Professor Muhammad Yunus
Nobel Peace Prize Laureate 2006 & Founder, Grameen Bank
Nobel Laureate Professor Muhammad Yunus is the father of microcredit and social business, and the founder of Grameen Bank and more than 50 other companies in Bangladesh. For his constant innovation and enterprise, in March 2012 Fortune named Yunus “one of the 12 greatest entrepreneurs of our time.”
Yunus was born in Bangladesh in 1940. In 1965, he received a Fulbright Scholarship to study Economics at Vanderbilt University and received his PhD in Economics in 1969.
Yunus returned to Bangladesh in 1972 and joined the Department of Economics, University of Chittagong, as its Chairman. In 1976, he started to experiment with providing collateral free loans to the poor. The project was called Grameen Bank Project and later, in 1983, became a full-fledged bank for providing loans to the poor, mostly women, in rural Bangladesh. Today, Grameen Bank has over 8.4 million borrowers, 97 per cent of whom are women, and it disburses over USD 1.5 billion each year. In 2006, Yunus and Grameen Bank were jointly awarded the Nobel Peace Prize.
The concept of social business, which Yunus introduced into the economic framework, is defined as a non-dividend company dedicated to solving social problems, such as healthcare, education, sanitation, water pollution, unemployment, environmental degradation, etc. His microcredit idea has spread to almost all the countries of the world, including the industrialised countries of the West.
United Nations Secretary-General Ban Ki-moon invited Yunus to serve as an MDG Advocate. He sits on the Board of the United Nations Foundation, Schwab Foundation, Prince Albert II of Monaco Foundation, Grameen Credit Agricole Microcredit Foundation and Chirac Foundation. He is one of the founding members of The Elders and serves as Nobel Laureate in Residence at the Universiti Kebangsaan Malaysia (National University of Malaysia).

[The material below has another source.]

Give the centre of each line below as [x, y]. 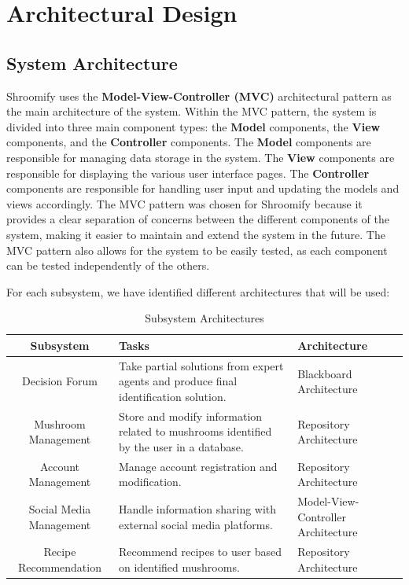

Yunus is one of only seven individuals to have received the Nobel Peace Prize, the United States Presidential Medal of Freedom and the United States Congressional Gold Medal. Other notable awards include the Ramon Magsaysay Award (1984), World Food Prize (1994), International Simón Bolívar Prize (1996), Sydney Peace Prize (1998), The Prince of Asturias Award for Concord (1998) and Seoul Peace Prize (2006). He is the recipient of more than 50 honorary degrees from universities across 20 countries. He has received 112 awards from 26 countries, including state honours from 10 countries.
Yunus was chosen by the Wharton School of Business as one of “The 25 Most Influential Business Persons of the Past 25 Years.” AsiaWeek (Hong Kong) selected him as one of “Twenty Great Asians (1975 – 1995).” Anandabazaar Patrika (India) selected Yunus as one of “Ten Great Bengalis of the Century (1900 – 1999).”
In 2006, Time included Yunus in "60 Years of Asian Heroes" as one of the top-12 business leaders. In 2008, in an open online poll, Yunus was voted the second-topmost intellectual person in the world on the list of Top 100 Public Intellectuals by Prospect Magazine (UK) and Foreign Policy (United States). In 2010, The New Statesman (UK) listed him as one of “The World’s 50 Most Influential Figures.”
Yunus has appeared on The Oprah Winfrey Show, The Daily Show with Jon Stewart, Colbert Report, Real Time with Bill Maher, Hardtalk on BBC and The Simpsons. He has appeared on the cover of Time and Newsweek.
In June 2012, Yunus was named Chancellor of Glasgow Caledonian University.